### What to work on:
Copy each line below in which the string "museum" occurs.
------ Exercise input ------
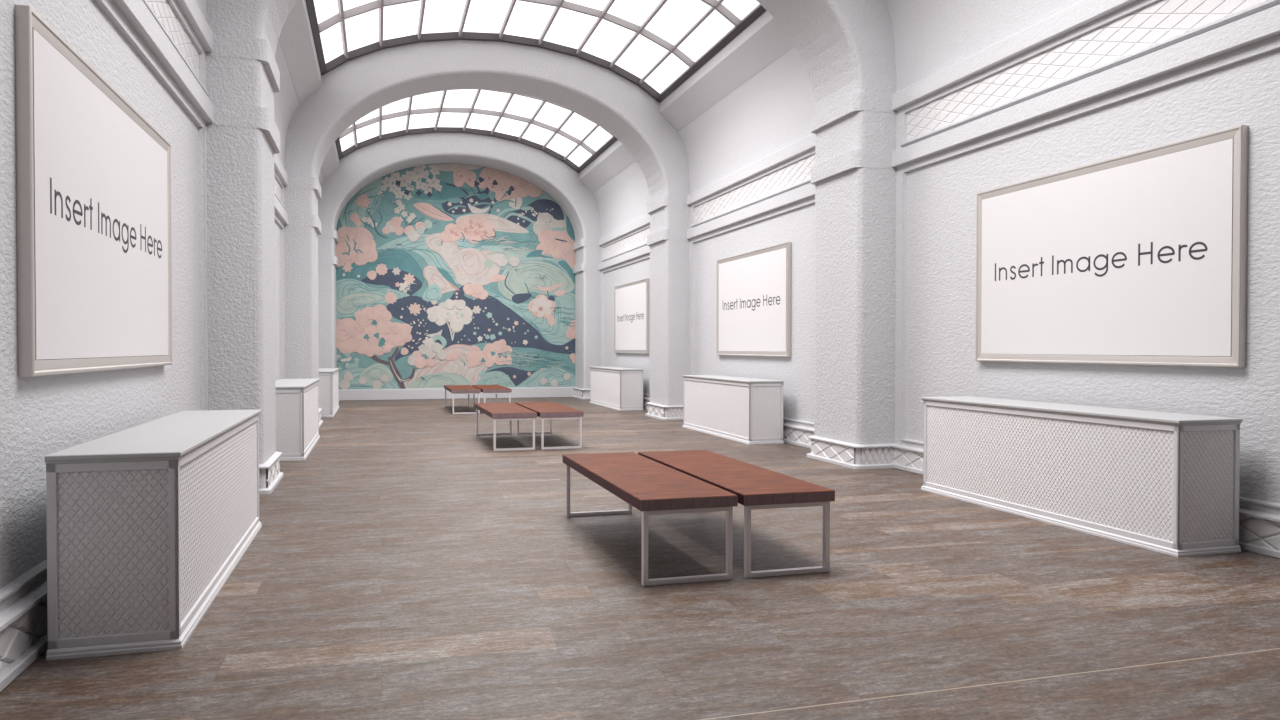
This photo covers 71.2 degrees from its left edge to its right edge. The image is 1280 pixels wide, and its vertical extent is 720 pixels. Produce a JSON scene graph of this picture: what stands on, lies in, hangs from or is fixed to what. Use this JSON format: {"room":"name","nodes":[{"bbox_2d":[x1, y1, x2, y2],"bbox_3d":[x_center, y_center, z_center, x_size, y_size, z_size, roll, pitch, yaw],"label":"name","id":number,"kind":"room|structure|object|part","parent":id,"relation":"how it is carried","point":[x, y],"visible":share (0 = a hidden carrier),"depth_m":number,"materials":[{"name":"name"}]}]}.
{"room":"museum","nodes":[
{"label":"museum","id":0,"kind":"room"},
{"bbox_2d":[0,0,287,611],"bbox_3d":[-5.117,-2.411,11.338,0.375,7.400,27.100,0,1,-16],"label":"wall","id":1,"kind":"structure","parent":0,"point":[152,53],"depth_m":5.83,"materials":[{"name":"paint"}]},
{"bbox_2d":[0,580,47,691],"bbox_3d":[-4.808,1.153,10.857,0.095,0.285,25.606,0,1,-16],"label":"baseboard","id":2,"kind":"structure","parent":1,"relation":"attached to","point":[23,624],"depth_m":4.06,"materials":[{"name":"paint"}]},
{"bbox_2d":[15,4,171,376],"bbox_3d":[-3.336,-0.818,5.671,0.062,1.755,2.996,0,1,-16],"label":"poster frame","id":3,"kind":"object","parent":1,"relation":"attached to","point":[93,176],"visible":1,"depth_m":5.03,"materials":[{"name":"silver metal"}]},
{"bbox_3d":[-4.810,-2.771,10.801,0.085,0.875,25.606,0,1,-16],"label":"cornice rail","id":4,"kind":"part","parent":1,"relation":"part of","materials":[{"name":"paint"}]},
{"bbox_2d":[275,278,275,355],"bbox_3d":[-5.434,-0.919,12.848,0.062,1.755,2.996,0,1,-16],"label":"poster frame","id":5,"kind":"object","parent":1,"relation":"attached to","point":[275,278],"visible":0.02,"depth_m":14.28,"materials":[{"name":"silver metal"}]},
{"bbox_2d":[196,0,1082,237],"bbox_3d":[-1.173,-4.563,11.838,7.620,2.795,25.606,0,1,-16],"label":"ceiling","id":6,"kind":"structure","parent":0,"point":[771,111],"depth_m":14.10,"materials":[{"name":"paint"}]},
{"bbox_2d":[335,89,617,172],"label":"window","id":7,"kind":"structure","parent":6,"relation":"attached to","point":[559,131],"depth_m":22.31,"materials":[{"name":"grey glass"}]},
{"bbox_2d":[306,0,765,102],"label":"window","id":8,"kind":"structure","parent":6,"relation":"attached to","point":[656,46],"depth_m":15.53,"materials":[{"name":"grey glass"}]},
{"bbox_2d":[0,397,1279,719],"bbox_3d":[-1.359,1.335,12.542,8.200,0.120,27.200,0,1,-16],"label":"floor","id":9,"kind":"structure","parent":0,"point":[409,567],"depth_m":5.04,"materials":[{"name":"brown wood"}]},
{"bbox_2d":[45,409,261,660],"bbox_3d":[-2.904,0.895,5.681,0.569,0.948,3.063,0,1,-16],"label":"plinth","id":10,"kind":"object","parent":9,"relation":"on","point":[147,523],"visible":1,"depth_m":4.28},
{"bbox_3d":[-2.490,0.913,4.237,0.469,0.780,0.004,0,1,-16],"label":"quilted panel","id":11,"kind":"part","parent":10,"relation":"part of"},
{"bbox_3d":[-2.658,0.891,5.753,0.004,0.780,2.947,0,1,-16],"label":"quilted panel","id":12,"kind":"part","parent":10,"relation":"part of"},
{"bbox_2d":[275,379,319,460],"bbox_3d":[-5.001,0.794,12.858,0.569,0.948,3.063,0,1,-16],"label":"plinth","id":13,"kind":"object","parent":9,"relation":"on","point":[297,400],"visible":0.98,"depth_m":11.47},
{"bbox_3d":[-4.587,0.811,11.414,0.469,0.780,0.004,0,1,-16],"label":"quilted panel","id":14,"kind":"part","parent":13,"relation":"part of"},
{"bbox_3d":[-4.755,0.790,12.930,0.004,0.780,2.947,0,1,-16],"label":"quilted panel","id":15,"kind":"part","parent":13,"relation":"part of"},
{"bbox_2d":[319,368,338,416],"bbox_3d":[-7.098,0.692,20.036,0.569,0.948,3.063,0,1,-16],"label":"plinth","id":16,"kind":"object","parent":9,"relation":"on","point":[329,377],"visible":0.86,"depth_m":18.65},
{"bbox_3d":[-6.684,0.710,18.591,0.469,0.780,0.004,0,1,-16],"label":"quilted panel","id":17,"kind":"part","parent":16,"relation":"part of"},
{"bbox_3d":[-6.853,0.689,20.107,0.004,0.780,2.947,0,1,-16],"label":"quilted panel","id":18,"kind":"part","parent":16,"relation":"part of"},
{"bbox_2d":[444,385,480,413],"bbox_3d":[-4.123,0.895,20.651,0.633,0.530,2.390,0,1,-16],"label":"bench","id":19,"kind":"object","parent":9,"relation":"on","point":[454,389],"visible":0.97,"depth_m":19.59,"materials":[{"name":"brown wood"}]},
{"bbox_3d":[-4.447,0.914,21.759,0.582,0.460,0.044,0,1,-16],"label":"leg","id":20,"kind":"part","parent":19,"relation":"part of","materials":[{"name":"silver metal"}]},
{"bbox_3d":[-4.123,0.665,20.648,0.633,0.070,2.390,0,1,-16],"label":"seat","id":21,"kind":"part","parent":19,"relation":"part of","materials":[{"name":"brown wood"}]},
{"bbox_3d":[-3.800,0.946,19.545,0.582,0.460,0.044,0,1,-16],"label":"leg","id":22,"kind":"part","parent":19,"relation":"part of","materials":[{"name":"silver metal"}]},
{"bbox_2d":[472,385,511,406],"bbox_3d":[-3.475,0.893,20.841,0.633,0.530,2.390,0,1,-16],"label":"bench","id":23,"kind":"object","parent":9,"relation":"on","point":[486,389],"visible":0.69,"depth_m":19.79,"materials":[{"name":"brown wood"}]},
{"bbox_3d":[-3.798,0.912,21.948,0.582,0.460,0.044,0,1,-16],"label":"leg","id":24,"kind":"part","parent":23,"relation":"part of","materials":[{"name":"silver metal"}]},
{"bbox_3d":[-3.474,0.663,20.838,0.633,0.070,2.390,0,1,-16],"label":"seat","id":25,"kind":"part","parent":23,"relation":"part of","materials":[{"name":"brown wood"}]},
{"bbox_3d":[-3.151,0.943,19.735,0.582,0.460,0.044,0,1,-16],"label":"leg","id":26,"kind":"part","parent":23,"relation":"part of","materials":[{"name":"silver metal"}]},
{"bbox_2d":[474,403,536,450],"bbox_3d":[-2.096,0.993,13.712,0.633,0.530,2.390,0,1,-16],"label":"bench","id":27,"kind":"object","parent":9,"relation":"on","point":[497,411],"visible":1,"depth_m":12.69,"materials":[{"name":"brown wood"}]},
{"bbox_3d":[-2.419,1.012,14.819,0.582,0.460,0.044,0,1,-16],"label":"leg","id":28,"kind":"part","parent":27,"relation":"part of","materials":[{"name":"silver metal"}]},
{"bbox_3d":[-2.095,0.763,13.709,0.633,0.070,2.390,0,1,-16],"label":"seat","id":29,"kind":"part","parent":27,"relation":"part of","materials":[{"name":"brown wood"}]},
{"bbox_3d":[-1.772,1.043,12.606,0.582,0.460,0.044,0,1,-16],"label":"leg","id":30,"kind":"part","parent":27,"relation":"part of","materials":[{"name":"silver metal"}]},
{"bbox_2d":[515,402,583,449],"bbox_3d":[-1.447,0.991,13.902,0.633,0.530,2.390,0,1,-16],"label":"bench","id":31,"kind":"object","parent":9,"relation":"on","point":[545,410],"visible":0.87,"depth_m":12.86,"materials":[{"name":"brown wood"}]},
{"bbox_3d":[-1.770,1.010,15.009,0.582,0.460,0.044,0,1,-16],"label":"leg","id":32,"kind":"part","parent":31,"relation":"part of","materials":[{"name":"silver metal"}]},
{"bbox_3d":[-1.447,0.761,13.899,0.633,0.070,2.390,0,1,-16],"label":"seat","id":33,"kind":"part","parent":31,"relation":"part of","materials":[{"name":"brown wood"}]},
{"bbox_3d":[-1.123,1.041,12.796,0.582,0.460,0.044,0,1,-16],"label":"leg","id":34,"kind":"part","parent":31,"relation":"part of","materials":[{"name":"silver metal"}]},
{"bbox_2d":[590,367,642,410],"bbox_3d":[-0.623,0.668,22.095,0.569,0.948,3.063,0,1,-16],"label":"plinth","id":35,"kind":"object","parent":9,"relation":"on","point":[617,388],"visible":1,"depth_m":20.89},
{"bbox_3d":[-0.869,0.667,22.023,0.004,0.780,2.947,0,1,-16],"label":"quilted panel","id":36,"kind":"part","parent":35,"relation":"part of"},
{"bbox_3d":[-0.194,0.686,20.655,0.469,0.780,0.004,0,1,-16],"label":"quilted panel","id":37,"kind":"part","parent":35,"relation":"part of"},
{"bbox_2d":[563,452,737,585],"bbox_3d":[-0.029,1.093,6.639,0.633,0.530,2.390,0,1,-16],"label":"bench","id":38,"kind":"object","parent":9,"relation":"on","point":[647,485],"visible":1,"depth_m":5.84,"materials":[{"name":"brown wood"}]},
{"bbox_3d":[-0.352,1.112,7.746,0.582,0.460,0.044,0,1,-16],"label":"leg","id":39,"kind":"part","parent":38,"relation":"part of","materials":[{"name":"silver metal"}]},
{"bbox_3d":[-0.028,0.863,6.636,0.633,0.070,2.390,0,1,-16],"label":"seat","id":40,"kind":"part","parent":38,"relation":"part of","materials":[{"name":"brown wood"}]},
{"bbox_3d":[0.295,1.143,5.533,0.582,0.460,0.044,0,1,-16],"label":"leg","id":41,"kind":"part","parent":38,"relation":"part of","materials":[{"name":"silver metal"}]},
{"bbox_2d":[682,375,783,444],"bbox_3d":[1.474,0.769,14.918,0.569,0.948,3.063,0,1,-16],"label":"plinth","id":42,"kind":"object","parent":9,"relation":"on","point":[749,411],"visible":1,"depth_m":13.99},
{"bbox_3d":[1.229,0.768,14.846,0.004,0.780,2.947,0,1,-16],"label":"quilted panel","id":43,"kind":"part","parent":42,"relation":"part of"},
{"bbox_3d":[1.903,0.787,13.478,0.469,0.780,0.004,0,1,-16],"label":"quilted panel","id":44,"kind":"part","parent":42,"relation":"part of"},
{"bbox_2d":[638,450,834,577],"bbox_3d":[0.620,1.091,6.829,0.633,0.530,2.390,0,1,-16],"label":"bench","id":45,"kind":"object","parent":9,"relation":"on","point":[755,487],"visible":0.73,"depth_m":5.92,"materials":[{"name":"brown wood"}]},
{"bbox_3d":[0.621,0.861,6.825,0.633,0.070,2.390,0,1,-16],"label":"seat","id":46,"kind":"part","parent":45,"relation":"part of","materials":[{"name":"brown wood"}]},
{"bbox_3d":[0.944,1.141,5.722,0.582,0.460,0.044,0,1,-16],"label":"leg","id":47,"kind":"part","parent":45,"relation":"part of","materials":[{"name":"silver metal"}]},
{"bbox_2d":[921,396,1242,556],"bbox_3d":[3.572,0.871,7.741,0.569,0.948,3.063,0,1,-16],"label":"plinth","id":48,"kind":"object","parent":9,"relation":"on","point":[1162,482],"visible":1,"depth_m":6.94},
{"bbox_3d":[3.326,0.869,7.669,0.004,0.780,2.947,0,1,-16],"label":"quilted panel","id":49,"kind":"part","parent":48,"relation":"part of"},
{"bbox_3d":[4.001,0.889,6.301,0.469,0.780,0.004,0,1,-16],"label":"quilted panel","id":50,"kind":"part","parent":48,"relation":"part of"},
{"bbox_2d":[599,0,1279,514],"bbox_3d":[2.433,-2.437,13.544,0.375,7.400,27.100,0,1,-16],"label":"wall","id":51,"kind":"structure","parent":0,"point":[1092,81],"depth_m":8.64,"materials":[{"name":"paint"}]},
{"bbox_2d":[318,132,602,398],"bbox_3d":[-4.918,-2.637,24.678,9.172,7.480,1.329,0,1,-16],"label":"archway","id":52,"kind":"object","parent":51,"relation":"attached to","point":[365,165],"depth_m":24.39,"materials":[{"name":"paint"}]},
{"bbox_2d":[284,40,692,427],"bbox_3d":[-2.820,-2.535,17.497,9.172,7.480,1.320,0,1,-16],"label":"archway","id":53,"kind":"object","parent":51,"relation":"attached to","point":[358,87],"depth_m":17.11,"materials":[{"name":"paint"}]},
{"bbox_2d":[206,0,896,494],"bbox_3d":[-0.722,-2.434,10.320,9.172,7.480,1.320,0,1,-16],"label":"archway","id":54,"kind":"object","parent":51,"relation":"attached to","point":[846,48],"depth_m":10.72,"materials":[{"name":"paint"}]},
{"bbox_2d":[614,278,648,353],"bbox_3d":[-0.234,-1.047,22.280,0.062,1.755,2.996,0,1,-16],"label":"poster frame","id":55,"kind":"object","parent":51,"relation":"attached to","point":[631,300],"visible":1,"depth_m":22.05,"materials":[{"name":"silver metal"}]},
{"bbox_2d":[716,242,790,356],"bbox_3d":[1.863,-0.946,15.102,0.062,1.755,2.996,0,1,-16],"label":"poster frame","id":56,"kind":"object","parent":51,"relation":"attached to","point":[754,287],"visible":1,"depth_m":14.81,"materials":[{"name":"silver metal"}]},
{"bbox_3d":[2.461,-2.796,12.925,0.085,0.875,25.606,0,1,-16],"label":"cornice rail","id":57,"kind":"part","parent":51,"relation":"part of","materials":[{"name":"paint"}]},
{"bbox_2d":[643,397,1279,558],"bbox_3d":[2.454,1.129,12.979,0.095,0.285,25.606,0,1,-16],"label":"baseboard","id":58,"kind":"structure","parent":51,"relation":"attached to","point":[1259,532],"depth_m":6.45,"materials":[{"name":"paint"}]},
{"bbox_2d":[975,125,1247,366],"bbox_3d":[3.961,-0.845,7.925,0.062,1.755,2.996,0,1,-16],"label":"poster frame","id":59,"kind":"object","parent":51,"relation":"attached to","point":[1137,258],"visible":1,"depth_m":7.51,"materials":[{"name":"silver metal"}]},
{"bbox_3d":[-5.131,-2.607,25.408,8.200,7.400,0.280,0,1,-16],"label":"wall","id":60,"kind":"structure","parent":0,"visible":0},
{"bbox_2d":[336,163,574,389],"bbox_3d":[-5.090,-2.375,25.255,7.094,6.400,0.030,0,1,-16],"label":"mural","id":61,"kind":"object","parent":60,"relation":"attached to","point":[447,273],"visible":0.99,"depth_m":25.20},
{"bbox_2d":[339,387,573,400],"bbox_3d":[-5.084,0.945,25.287,6.620,0.300,0.075,0,1,-16],"label":"baseboard","id":62,"kind":"structure","parent":60,"relation":"attached to","point":[517,392],"depth_m":25.05,"materials":[{"name":"paint"}]}
]}
------
### Answer to this exercise:
{"room":"museum","nodes":[
{"label":"museum","id":0,"kind":"room"},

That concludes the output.